The binomial theorem is a pivotal concept in algebra. It provides a formula to expand expressions of the form \((x+s)^n\). This formula states that:\[(x+s)^n = \sum_{k=0}^{n} \binom{n}{k} x^{n-k} s^k\]where \( \binom{n}{k} \) is a binomial coefficient, also known as "n choose k," and it represents the number of ways to choose \(k\) elements from \(n\) elements.In the exercise, we used the binomial theorem to expand \((x+s)^3\). By applying the formula, we get:

• \(x^3\) from \(k=0\)
• \(3x^2s\) from \(k=1\)
• \(3xs^2\) from \(k=2\)
• \(s^3\) from \(k=3\)

This expansion helps simplify the expression and eventually calculate the derivative by the limit process.

Expanding Polynomials

Expanding polynomials involves breaking down expressions containing variables raised to higher powers. It's an essential skill in algebra since it simplifies complex polynomials and enables us to see individual terms.In this exercise, the polynomial \(f(x+s)\) was expanded using polynomials rules and the binomial theorem. This is to transform expressions like \((x+s)^3\) into simpler terms. Each term of \(s\) in the polynomial \(f(x+s) = (x+s)^3 + (x+s)\) was expanded:

• \((x+s)^3\) was expanded using the binomial theorem, giving us the terms \(x^3 + 3x^2s + 3xs^2 + s^3\).
• \((x+s)\) was directly expanded, providing us with the terms \(x + s\).

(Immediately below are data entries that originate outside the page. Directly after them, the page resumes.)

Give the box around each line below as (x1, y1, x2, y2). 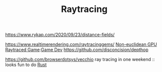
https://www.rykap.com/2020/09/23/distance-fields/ (5, 31, 115, 38)
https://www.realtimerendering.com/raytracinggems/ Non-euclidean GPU (5, 41, 157, 47)
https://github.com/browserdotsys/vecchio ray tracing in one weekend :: (5, 56, 155, 62)
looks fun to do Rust (5, 61, 47, 68)
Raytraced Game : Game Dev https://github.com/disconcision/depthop (5, 46, 149, 53)
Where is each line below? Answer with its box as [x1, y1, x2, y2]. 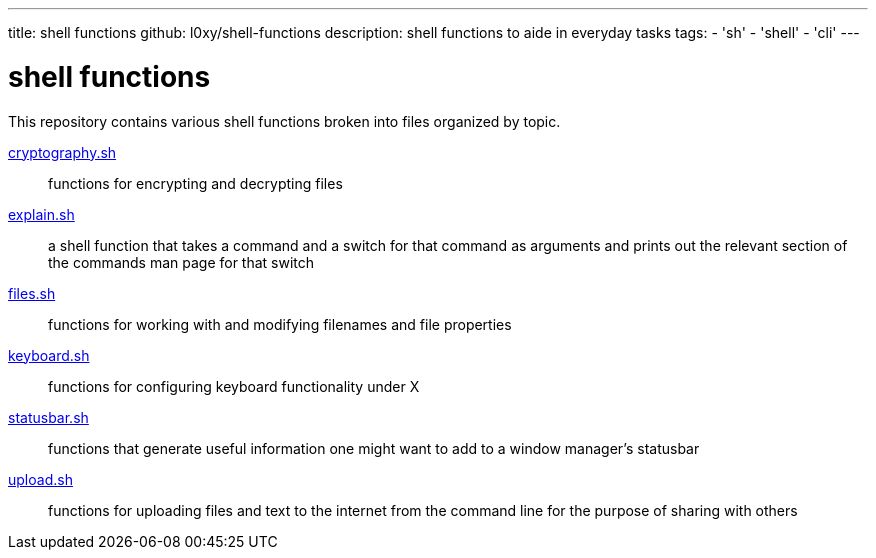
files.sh [8, 284, 56, 302]
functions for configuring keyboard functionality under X [48, 377, 420, 395]
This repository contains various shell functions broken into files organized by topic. [8, 112, 561, 130]
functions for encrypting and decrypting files [48, 174, 343, 192]
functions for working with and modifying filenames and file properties [48, 315, 512, 333]
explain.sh [8, 205, 75, 223]
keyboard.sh [8, 346, 90, 364]
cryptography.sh [8, 143, 117, 161]
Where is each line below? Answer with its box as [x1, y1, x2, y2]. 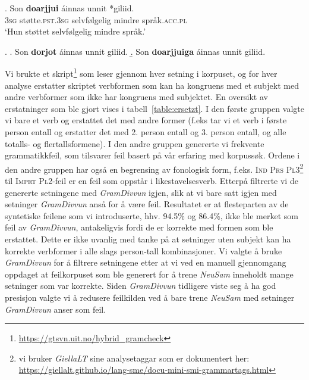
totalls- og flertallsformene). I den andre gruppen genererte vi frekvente [5, 137, 264, 149]
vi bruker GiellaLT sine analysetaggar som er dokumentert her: [18, 351, 250, 364]
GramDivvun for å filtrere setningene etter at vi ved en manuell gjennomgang [5, 256, 286, 269]
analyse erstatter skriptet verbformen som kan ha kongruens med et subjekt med [5, 79, 299, 91]
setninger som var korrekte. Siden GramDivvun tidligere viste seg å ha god [5, 279, 276, 292]
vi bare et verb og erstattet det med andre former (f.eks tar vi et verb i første [5, 114, 287, 126]
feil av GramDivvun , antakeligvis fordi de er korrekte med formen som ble [5, 221, 273, 233]
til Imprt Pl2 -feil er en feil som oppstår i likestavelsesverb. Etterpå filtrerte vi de [5, 175, 298, 187]
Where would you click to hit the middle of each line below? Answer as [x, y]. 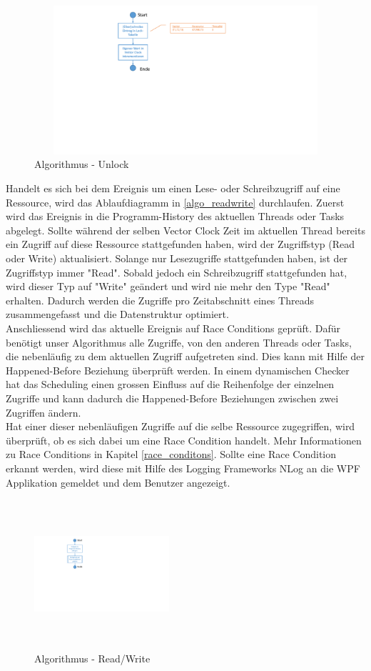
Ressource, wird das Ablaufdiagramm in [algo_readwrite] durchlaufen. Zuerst [175, 202]
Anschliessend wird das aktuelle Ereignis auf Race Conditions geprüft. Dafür [173, 328]
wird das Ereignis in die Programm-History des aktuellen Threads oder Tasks [175, 216]
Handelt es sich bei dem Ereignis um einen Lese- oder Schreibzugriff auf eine [173, 188]
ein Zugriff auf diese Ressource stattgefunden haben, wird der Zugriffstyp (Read [181, 244]
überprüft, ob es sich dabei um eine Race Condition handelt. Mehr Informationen [184, 440]
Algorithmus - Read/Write [92, 658]
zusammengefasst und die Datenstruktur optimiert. [117, 314]
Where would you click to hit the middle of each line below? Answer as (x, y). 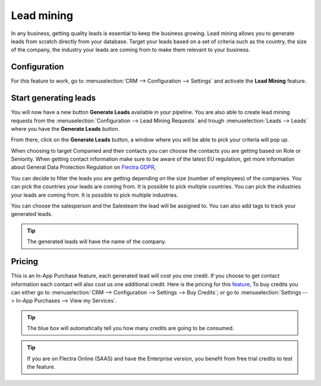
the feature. (41, 367)
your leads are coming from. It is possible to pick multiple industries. (95, 195)
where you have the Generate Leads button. (65, 128)
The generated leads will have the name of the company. (97, 241)
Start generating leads (53, 98)
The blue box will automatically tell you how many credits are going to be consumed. (130, 328)
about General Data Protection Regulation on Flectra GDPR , (84, 167)
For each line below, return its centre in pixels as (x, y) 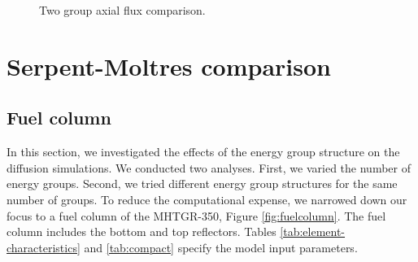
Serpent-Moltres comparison (169, 65)
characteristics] (44, 247)
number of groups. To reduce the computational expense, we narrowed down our (207, 199)
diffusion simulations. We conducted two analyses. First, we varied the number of (209, 167)
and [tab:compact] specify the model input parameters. (221, 247)
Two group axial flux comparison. (122, 10)
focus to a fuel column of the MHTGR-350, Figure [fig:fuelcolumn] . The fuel (196, 215)
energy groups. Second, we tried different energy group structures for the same (202, 183)
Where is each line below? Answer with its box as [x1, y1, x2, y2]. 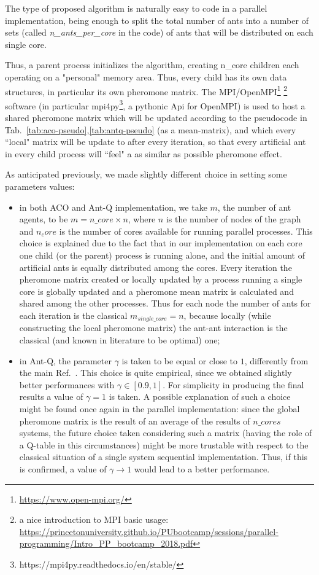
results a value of [19, 390, 83, 403]
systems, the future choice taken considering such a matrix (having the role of [19, 426, 312, 439]
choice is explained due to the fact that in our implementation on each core [19, 237, 302, 249]
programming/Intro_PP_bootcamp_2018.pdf [19, 537, 193, 550]
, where [128, 213, 156, 225]
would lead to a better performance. [134, 462, 270, 475]
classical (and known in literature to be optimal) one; [19, 334, 220, 346]
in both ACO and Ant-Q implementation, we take [19, 200, 207, 213]
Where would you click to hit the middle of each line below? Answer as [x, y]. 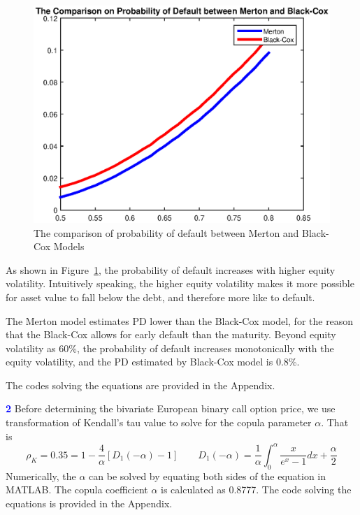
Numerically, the [41, 476]
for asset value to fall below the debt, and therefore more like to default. [160, 297]
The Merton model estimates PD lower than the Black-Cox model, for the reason [180, 320]
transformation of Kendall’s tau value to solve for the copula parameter [159, 422]
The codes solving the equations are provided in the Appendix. [141, 385]
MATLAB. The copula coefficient [77, 489]
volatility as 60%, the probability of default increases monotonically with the [170, 348]
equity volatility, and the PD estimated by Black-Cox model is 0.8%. [153, 362]
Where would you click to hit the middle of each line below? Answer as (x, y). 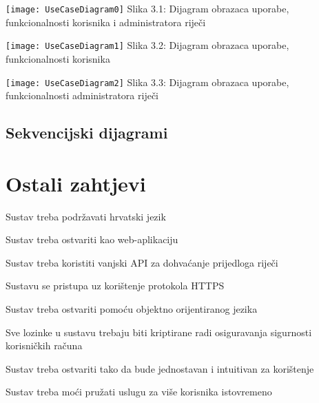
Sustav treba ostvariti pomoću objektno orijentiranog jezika (132, 309)
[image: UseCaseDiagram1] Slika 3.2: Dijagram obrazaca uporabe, (147, 45)
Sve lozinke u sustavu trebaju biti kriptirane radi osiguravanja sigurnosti (159, 332)
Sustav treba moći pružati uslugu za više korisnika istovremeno (139, 392)
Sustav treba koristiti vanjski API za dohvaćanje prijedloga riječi (142, 262)
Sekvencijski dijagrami (87, 133)
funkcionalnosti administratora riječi (82, 95)
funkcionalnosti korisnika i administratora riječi (106, 22)
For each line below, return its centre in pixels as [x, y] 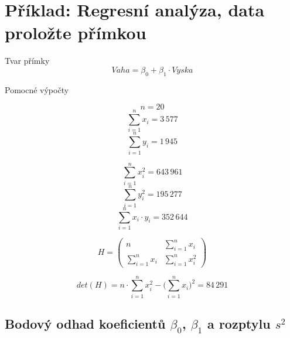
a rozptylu [239, 324]
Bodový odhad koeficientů [85, 324]
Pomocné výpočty [37, 89]
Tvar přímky [27, 61]
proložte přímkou [76, 33]
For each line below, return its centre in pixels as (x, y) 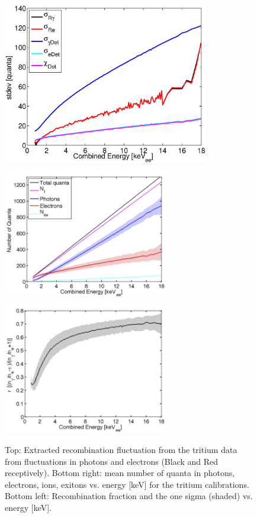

Through proper expansion, the expression becomes manageable, facilitating subtraction and further simplification steps in calculus.

Taking Limits

The concept of taking limits is fundamental in calculus, particularly in determining derivatives and areas under curves. The limit addresses what happens as one variable approaches a specific value—often zero in differential calculus.In this exercise, we need to find:\[\lim_{s \rightarrow 0} \frac{f(x+s)-f(x)}{s}\]By simplifying \(f(x+s) - f(x)\) algebraically and dividing by \(s\), we end up with:\[3x^2 + 3xs + s^2 + 1\]Finally, evaluating the limit as \(s\) approaches zero entails substituting \(s = 0\) in the expression:

• \(3x^2\) remains as it depends on \(x\)
• \(3xs\) and \(s^2\) vanish since \(s=0\)
• The constant \(1\) remains

Thus, the limit is \(3x^2 + 1\), which represents the derivative of the original function \(f(x) = x^3 + x\).